Cybersecurity insurance policies that cover the cost of physical damage following a cyberattack remain relatively rare. This is, however, likely to change thanks in large part to the proliferation of IoT devices.
8. Reputational damage
Reputation is often the most long-lasting repercussion of a cybersecurity breach. Its effects can linger long after the incident has been resolved. A diminished reputation would see a growth in customer churn or a decline in business revenue. Companies can cover these costs through a cybersecurity insurance policy. This is on condition that the loss of reputation is directly attributable to the breach event. Difficulty in establishing the link is why this cover is viewed as insurable but with constraints.
risks that remain difficult to insure
Some cybersecurity risks are difficult to insure against. These include the following:
Industrial espionage and intellectual property theft
Insurers shy away from providing coverage for the direct losses caused by industrial espionage and intellectual property theft. These include losses due to the compromised intellectual property asset or the fall in market share. The losses are not only difficult to prove but quantifying them is extremely complex. However, some cybersecurity insurance policies will cover the cost of pursuing claims from the third parties responsible for or benefiting from the theft of the business’s intellectual property.
Death and injury
We mentioned earlier how some cyberattacks could cause damage to physical property. Other than the threat to inanimate objects, humans could also be hurt or killed in the process. This risk is considered as uninsurable under a standalone cybersecurity insurance policy simply because it’s already covered by other liability insurance products. A market for standalone cybersecurity insurance of death and bodily injury caused by a cyberattack may, however, emerge if there’s a greater frequency in the application of cybersecurity-related exclusions to general liability policies.

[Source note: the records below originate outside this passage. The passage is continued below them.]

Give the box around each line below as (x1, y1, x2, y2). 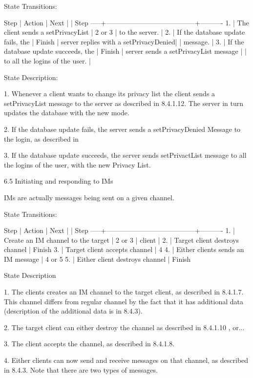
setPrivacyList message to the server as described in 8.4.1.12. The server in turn (4, 98, 244, 108)
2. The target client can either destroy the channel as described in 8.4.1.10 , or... (4, 322, 245, 332)
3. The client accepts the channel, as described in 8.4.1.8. (4, 338, 175, 349)
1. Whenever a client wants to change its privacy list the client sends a (4, 88, 215, 99)
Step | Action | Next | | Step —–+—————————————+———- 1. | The (4, 17, 249, 27)
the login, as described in (4, 133, 79, 144)
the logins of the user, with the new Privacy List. (4, 159, 151, 169)
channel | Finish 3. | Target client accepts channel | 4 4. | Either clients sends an (4, 244, 244, 254)
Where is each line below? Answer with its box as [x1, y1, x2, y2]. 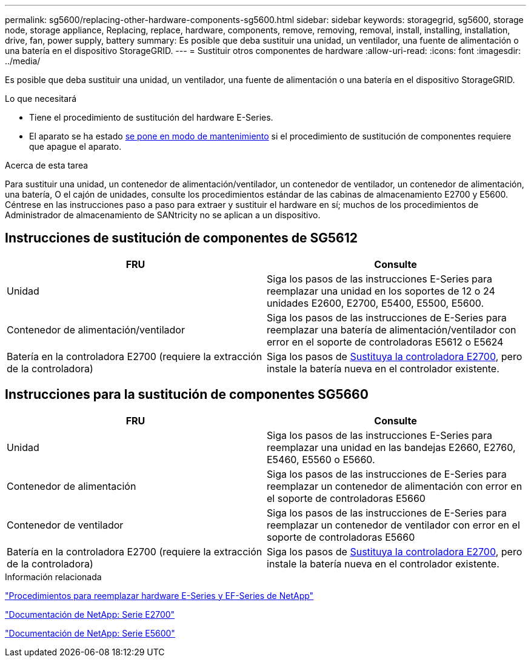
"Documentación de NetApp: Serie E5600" [5, 627, 175, 638]
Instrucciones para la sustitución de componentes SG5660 [5, 387, 369, 403]
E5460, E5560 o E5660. [267, 453, 375, 466]
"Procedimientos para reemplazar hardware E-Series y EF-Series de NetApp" [5, 590, 314, 601]
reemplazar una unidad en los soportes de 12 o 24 [267, 284, 495, 297]
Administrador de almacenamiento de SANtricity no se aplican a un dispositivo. [5, 210, 321, 220]
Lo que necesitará [5, 93, 77, 104]
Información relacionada [5, 571, 102, 582]
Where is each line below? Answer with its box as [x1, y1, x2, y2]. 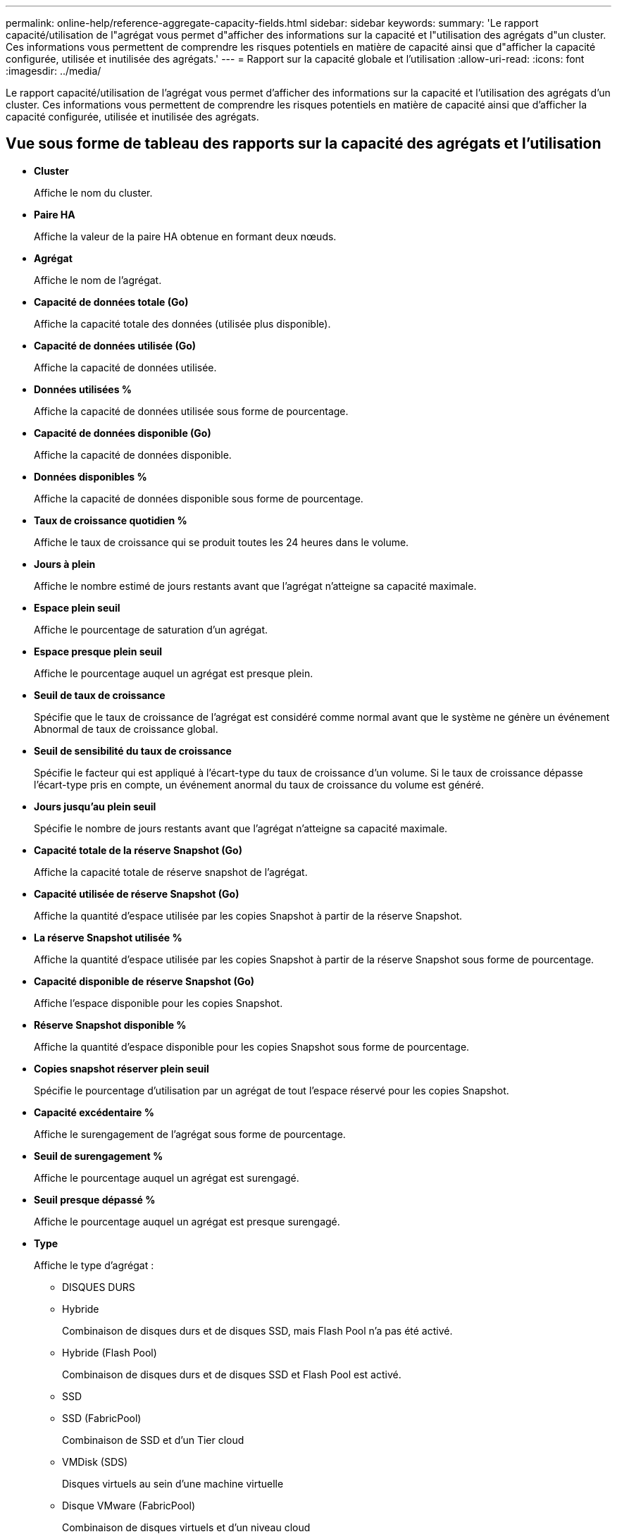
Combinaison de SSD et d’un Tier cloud [62, 1433, 244, 1446]
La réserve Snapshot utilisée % [34, 931, 182, 944]
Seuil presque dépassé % [34, 1193, 156, 1206]
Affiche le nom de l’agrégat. [34, 273, 162, 286]
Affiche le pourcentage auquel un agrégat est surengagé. [34, 1171, 299, 1184]
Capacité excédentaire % [34, 1106, 154, 1118]
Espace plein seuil [34, 601, 120, 614]
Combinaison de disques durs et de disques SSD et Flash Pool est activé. [62, 1368, 401, 1380]
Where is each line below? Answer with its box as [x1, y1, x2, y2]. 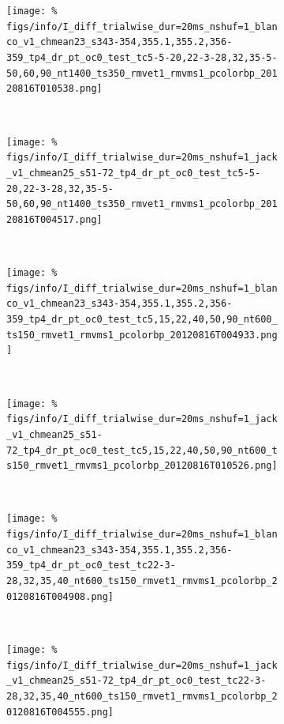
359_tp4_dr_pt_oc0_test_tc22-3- [6, 560, 176, 571]
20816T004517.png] [6, 213, 103, 225]
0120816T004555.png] [6, 706, 114, 718]
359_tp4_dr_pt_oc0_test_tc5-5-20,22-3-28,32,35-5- [6, 51, 278, 63]
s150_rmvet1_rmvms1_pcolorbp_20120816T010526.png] [6, 460, 278, 472]
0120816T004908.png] [6, 590, 114, 602]
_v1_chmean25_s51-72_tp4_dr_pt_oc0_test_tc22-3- [6, 675, 267, 687]
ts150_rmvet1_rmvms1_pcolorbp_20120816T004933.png [6, 329, 278, 341]
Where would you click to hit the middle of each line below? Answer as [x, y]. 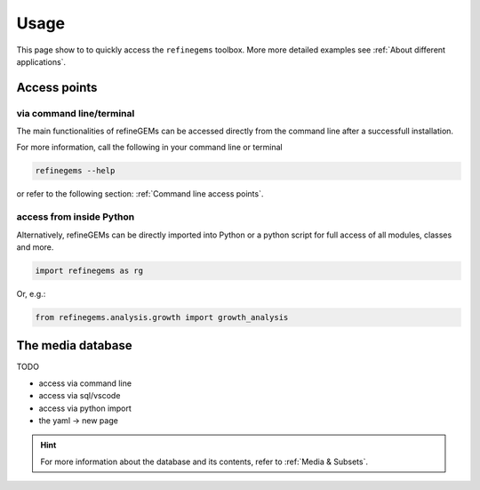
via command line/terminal [76, 113]
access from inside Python [76, 217]
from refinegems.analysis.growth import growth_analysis [162, 317]
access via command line [85, 383]
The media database [74, 345]
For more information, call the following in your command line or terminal [150, 148]
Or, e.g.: [31, 293]
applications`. [41, 61]
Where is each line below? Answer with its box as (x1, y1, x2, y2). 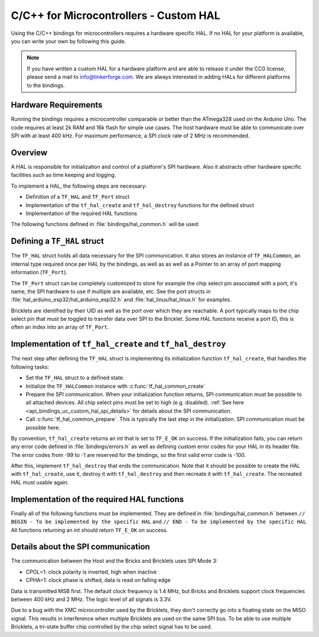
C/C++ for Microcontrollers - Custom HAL (11, 9, 221, 22)
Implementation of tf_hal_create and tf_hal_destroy (11, 339, 226, 349)
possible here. (25, 424, 60, 431)
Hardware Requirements (11, 100, 103, 110)
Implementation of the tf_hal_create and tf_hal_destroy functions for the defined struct (25, 201, 254, 208)
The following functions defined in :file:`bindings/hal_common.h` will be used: (11, 221, 200, 228)
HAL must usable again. (11, 478, 69, 485)
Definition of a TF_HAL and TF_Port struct (25, 193, 130, 201)
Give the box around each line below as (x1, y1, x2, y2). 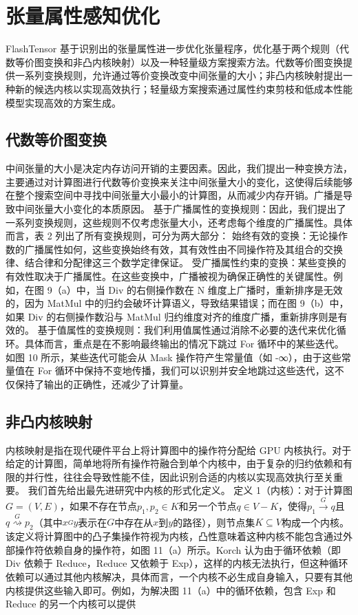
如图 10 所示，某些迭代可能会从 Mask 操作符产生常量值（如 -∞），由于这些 (6, 349, 341, 364)
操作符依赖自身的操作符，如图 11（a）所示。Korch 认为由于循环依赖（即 (14, 542, 341, 557)
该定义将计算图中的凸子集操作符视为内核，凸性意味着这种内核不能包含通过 (6, 529, 343, 543)
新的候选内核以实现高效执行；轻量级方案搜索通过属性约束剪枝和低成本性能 (14, 81, 352, 96)
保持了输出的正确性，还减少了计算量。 (14, 376, 189, 391)
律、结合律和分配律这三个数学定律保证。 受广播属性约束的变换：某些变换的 (6, 255, 346, 270)
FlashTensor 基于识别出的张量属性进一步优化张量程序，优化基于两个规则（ (6, 41, 339, 56)
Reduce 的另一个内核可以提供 (6, 596, 136, 611)
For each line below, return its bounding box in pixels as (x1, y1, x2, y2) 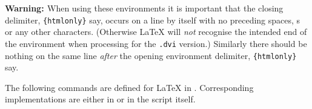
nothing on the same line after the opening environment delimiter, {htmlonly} (5, 49, 297, 61)
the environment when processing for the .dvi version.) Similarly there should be (5, 37, 307, 49)
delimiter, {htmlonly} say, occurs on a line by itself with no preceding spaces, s (5, 13, 300, 26)
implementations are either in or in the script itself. (5, 93, 196, 105)
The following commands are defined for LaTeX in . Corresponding (5, 81, 254, 93)
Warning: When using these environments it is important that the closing (5, 2, 284, 14)
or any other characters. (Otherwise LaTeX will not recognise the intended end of (5, 25, 307, 38)
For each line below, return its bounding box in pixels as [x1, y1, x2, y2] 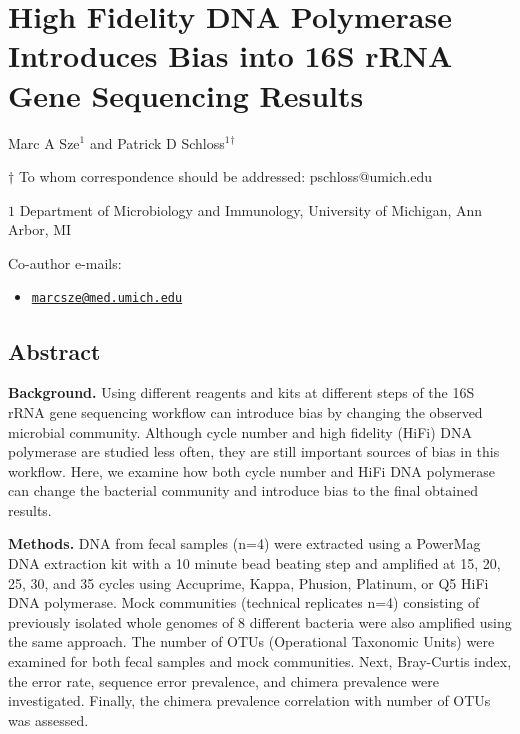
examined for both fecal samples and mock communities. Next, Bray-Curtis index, [8, 651, 512, 672]
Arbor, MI [8, 219, 72, 240]
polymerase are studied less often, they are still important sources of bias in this [8, 441, 500, 462]
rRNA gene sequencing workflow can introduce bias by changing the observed [8, 401, 483, 422]
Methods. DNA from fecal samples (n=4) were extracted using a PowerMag [8, 533, 481, 554]
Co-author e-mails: [8, 252, 122, 273]
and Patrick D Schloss [89, 132, 225, 153]
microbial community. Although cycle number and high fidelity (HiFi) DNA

Cybersecurity insurance as a powerful defense weapon
In the World Economic Forum’s Global Risks Report 2018, cybersecurity was identified as one of the top five risks facing organizations and governments across the world. This was in the wake of massive cyberattacks and data breaches that only seem to intensify in their scale and sophistication with each passing year.
One positive effect of this fast-changing threat landscape is organizations have not only become more aware of the cybersecurity risks they face but are compelled to explore a broad range of tools to bolster their resilience. Cybersecurity insurance solutions are one such tool. Cybersecurity insurance policies are not uniform. To be truly effective, technology executives must tailor them to the organization’s size, sector, culture, and depth of digitalization.